Collectively, these hyperparameters management the representativeness and protection of calibration, instantly impacting quantization constancy.
The modifier courses (GPTQModifier, AWQModifier) settle for a schema parameter that defines the bit-width for each weights and activations. By way of this parameter, you may specify codecs corresponding to W8A8 (8-bit weights and activations) or W4A16 (4-bit weights with 16-bit activations), providing you with fine-grained management over precision trade-offs throughout mannequin layers.
Structure sample for quantization on Amazon SageMaker AI
Your complete workflow, proven within the following determine, is applied within the post_training_sagemaker_quantizer.py script and might be executed as a SageMaker coaching job on an occasion with NVIDIA GPU assist (corresponding to ml.g5.2xlarge) for accelerated quantization.
This course of doesn’t contain coaching or fine-tuning the mannequin. The coaching job is used solely to run PTQ with GPU acceleration.

After a mannequin is quantized, will probably be saved to Amazon Easy Storage Service (Amazon S3) instantly as an output from the SageMaker coaching job. We’ll uncompress the mannequin and host it as a SageMaker real-time endpoint utilizing a Amazon SageMaker AI massive mannequin inference (LMI) container, powered by vLLM. To seek out the most recent photographs, see AWS Deep Studying Framework Assist Coverage for LMI containers (see SageMaker part).

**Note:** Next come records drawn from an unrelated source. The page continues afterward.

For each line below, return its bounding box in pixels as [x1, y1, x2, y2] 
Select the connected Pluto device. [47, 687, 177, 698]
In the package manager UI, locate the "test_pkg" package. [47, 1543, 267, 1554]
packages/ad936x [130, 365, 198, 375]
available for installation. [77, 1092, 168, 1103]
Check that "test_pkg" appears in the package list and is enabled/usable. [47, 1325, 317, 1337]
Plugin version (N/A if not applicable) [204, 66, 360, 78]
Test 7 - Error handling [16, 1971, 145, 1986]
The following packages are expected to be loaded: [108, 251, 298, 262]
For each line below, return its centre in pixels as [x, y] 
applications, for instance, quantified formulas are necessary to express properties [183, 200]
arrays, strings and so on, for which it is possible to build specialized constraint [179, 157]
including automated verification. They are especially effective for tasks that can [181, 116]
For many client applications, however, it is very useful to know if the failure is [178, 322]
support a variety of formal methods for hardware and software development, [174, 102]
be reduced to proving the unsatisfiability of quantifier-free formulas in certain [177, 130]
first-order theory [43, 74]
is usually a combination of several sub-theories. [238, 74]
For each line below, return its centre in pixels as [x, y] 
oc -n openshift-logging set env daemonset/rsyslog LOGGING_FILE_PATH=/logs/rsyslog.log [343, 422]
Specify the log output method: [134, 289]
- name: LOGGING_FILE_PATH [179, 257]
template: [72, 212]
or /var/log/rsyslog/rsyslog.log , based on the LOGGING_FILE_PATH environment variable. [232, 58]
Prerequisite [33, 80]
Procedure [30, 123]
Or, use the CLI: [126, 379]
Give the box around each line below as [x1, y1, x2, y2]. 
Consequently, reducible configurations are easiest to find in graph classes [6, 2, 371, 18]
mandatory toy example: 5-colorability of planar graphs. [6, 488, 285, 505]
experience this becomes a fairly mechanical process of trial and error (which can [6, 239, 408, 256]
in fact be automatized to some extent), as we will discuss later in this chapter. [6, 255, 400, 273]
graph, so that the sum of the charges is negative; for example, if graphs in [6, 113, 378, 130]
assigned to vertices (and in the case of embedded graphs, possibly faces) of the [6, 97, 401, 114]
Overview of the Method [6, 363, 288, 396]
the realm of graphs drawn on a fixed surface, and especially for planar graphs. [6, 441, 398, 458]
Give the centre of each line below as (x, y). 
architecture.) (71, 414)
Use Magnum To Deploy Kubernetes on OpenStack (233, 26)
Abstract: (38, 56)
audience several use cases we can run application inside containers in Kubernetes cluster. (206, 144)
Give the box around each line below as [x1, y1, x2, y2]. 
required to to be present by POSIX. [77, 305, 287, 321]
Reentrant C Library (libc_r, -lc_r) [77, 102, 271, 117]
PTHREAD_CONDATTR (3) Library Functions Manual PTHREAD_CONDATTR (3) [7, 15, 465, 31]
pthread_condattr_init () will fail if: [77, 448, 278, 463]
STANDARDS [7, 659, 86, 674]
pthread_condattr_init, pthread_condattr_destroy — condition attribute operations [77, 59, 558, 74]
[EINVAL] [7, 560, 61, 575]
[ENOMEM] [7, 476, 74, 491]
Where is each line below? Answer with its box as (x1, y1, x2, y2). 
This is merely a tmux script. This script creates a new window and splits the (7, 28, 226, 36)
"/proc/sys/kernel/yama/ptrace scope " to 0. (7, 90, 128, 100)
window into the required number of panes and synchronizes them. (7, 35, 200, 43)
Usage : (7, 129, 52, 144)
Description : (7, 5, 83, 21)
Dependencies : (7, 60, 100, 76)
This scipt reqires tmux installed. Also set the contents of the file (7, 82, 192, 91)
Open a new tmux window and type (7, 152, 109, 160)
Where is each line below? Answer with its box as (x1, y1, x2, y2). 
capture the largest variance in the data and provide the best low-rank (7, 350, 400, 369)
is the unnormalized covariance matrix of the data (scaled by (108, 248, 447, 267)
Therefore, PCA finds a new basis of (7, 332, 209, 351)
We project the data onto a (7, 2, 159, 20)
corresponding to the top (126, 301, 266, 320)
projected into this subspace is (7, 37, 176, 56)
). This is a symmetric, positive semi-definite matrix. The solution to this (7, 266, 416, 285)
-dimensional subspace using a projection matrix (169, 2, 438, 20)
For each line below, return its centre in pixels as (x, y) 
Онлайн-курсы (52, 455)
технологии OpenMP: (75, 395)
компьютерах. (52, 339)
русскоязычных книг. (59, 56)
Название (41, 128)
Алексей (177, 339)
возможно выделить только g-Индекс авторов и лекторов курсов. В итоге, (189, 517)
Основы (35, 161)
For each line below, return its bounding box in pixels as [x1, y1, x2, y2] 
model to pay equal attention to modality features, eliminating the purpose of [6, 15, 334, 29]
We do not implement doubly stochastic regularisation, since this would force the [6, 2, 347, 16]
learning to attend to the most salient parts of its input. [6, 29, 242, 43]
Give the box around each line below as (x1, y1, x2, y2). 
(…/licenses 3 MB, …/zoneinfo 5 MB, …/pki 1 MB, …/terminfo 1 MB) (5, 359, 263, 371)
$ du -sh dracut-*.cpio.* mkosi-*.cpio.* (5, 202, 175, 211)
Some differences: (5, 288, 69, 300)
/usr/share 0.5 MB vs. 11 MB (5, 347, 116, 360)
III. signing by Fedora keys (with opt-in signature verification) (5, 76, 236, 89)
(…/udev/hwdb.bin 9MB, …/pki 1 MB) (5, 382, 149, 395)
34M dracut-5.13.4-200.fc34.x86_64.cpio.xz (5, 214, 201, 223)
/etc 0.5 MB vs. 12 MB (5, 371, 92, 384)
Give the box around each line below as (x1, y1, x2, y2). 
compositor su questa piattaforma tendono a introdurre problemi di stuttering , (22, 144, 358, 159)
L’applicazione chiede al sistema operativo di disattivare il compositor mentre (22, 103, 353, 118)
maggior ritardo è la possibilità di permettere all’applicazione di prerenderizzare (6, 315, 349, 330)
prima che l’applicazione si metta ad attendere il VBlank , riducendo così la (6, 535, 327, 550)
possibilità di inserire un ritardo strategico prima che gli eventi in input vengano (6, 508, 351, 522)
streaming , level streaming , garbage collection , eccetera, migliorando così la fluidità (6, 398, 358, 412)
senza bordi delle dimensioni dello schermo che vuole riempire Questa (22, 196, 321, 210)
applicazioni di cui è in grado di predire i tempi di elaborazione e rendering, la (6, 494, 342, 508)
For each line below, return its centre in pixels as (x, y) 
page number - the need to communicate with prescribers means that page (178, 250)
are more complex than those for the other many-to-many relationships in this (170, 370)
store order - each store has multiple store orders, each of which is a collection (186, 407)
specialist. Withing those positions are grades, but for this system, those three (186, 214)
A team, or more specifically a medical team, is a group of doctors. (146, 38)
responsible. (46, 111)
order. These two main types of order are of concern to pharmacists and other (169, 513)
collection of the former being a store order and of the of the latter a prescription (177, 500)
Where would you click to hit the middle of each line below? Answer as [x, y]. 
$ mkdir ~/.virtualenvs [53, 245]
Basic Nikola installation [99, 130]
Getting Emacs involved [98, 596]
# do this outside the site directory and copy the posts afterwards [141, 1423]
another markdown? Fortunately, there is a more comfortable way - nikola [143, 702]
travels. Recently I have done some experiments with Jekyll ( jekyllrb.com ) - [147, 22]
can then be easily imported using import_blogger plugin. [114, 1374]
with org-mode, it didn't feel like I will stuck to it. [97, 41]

You now have a SageMaker real-time endpoint serving your quantized mannequin and prepared for inference. You’ll be able to question it utilizing the SageMaker Python SDK or litellm, relying in your integration wants.
Mannequin efficiency
We are going to use an ml.g5.2xlarge occasion for Llama-3.1-8B and Qwen-2.5-VL-7B fashions and ml.p4d.24xlarge occasion for Llama-3.1-70B mannequin and an LMI container v15 with vLLM backend as a serving framework.
The next is a code snippet from the deployment configuration:
This efficiency analysis’s major objective is to indicate the relative efficiency of mannequin variations on totally different {hardware}. The combos aren’t totally optimized and shouldn’t be considered as peak mannequin efficiency on an occasion kind. At all times ensure that to check utilizing your information, visitors, and I/O sequence size. The next is efficiency benchmark script:
Efficiency metrics
To grasp the impression of PTQ optimization strategies, we give attention to 5 key inference efficiency metrics—every providing a distinct lens on system effectivity and consumer expertise:
- GPU reminiscence utilization: Signifies the proportion of complete GPU reminiscence actively used throughout inference. Larger reminiscence utilization suggests extra of the mannequin or enter information is loaded into GPU reminiscence, which might enhance throughput—however extreme utilization may result in reminiscence bottlenecks or out-of-memory errors.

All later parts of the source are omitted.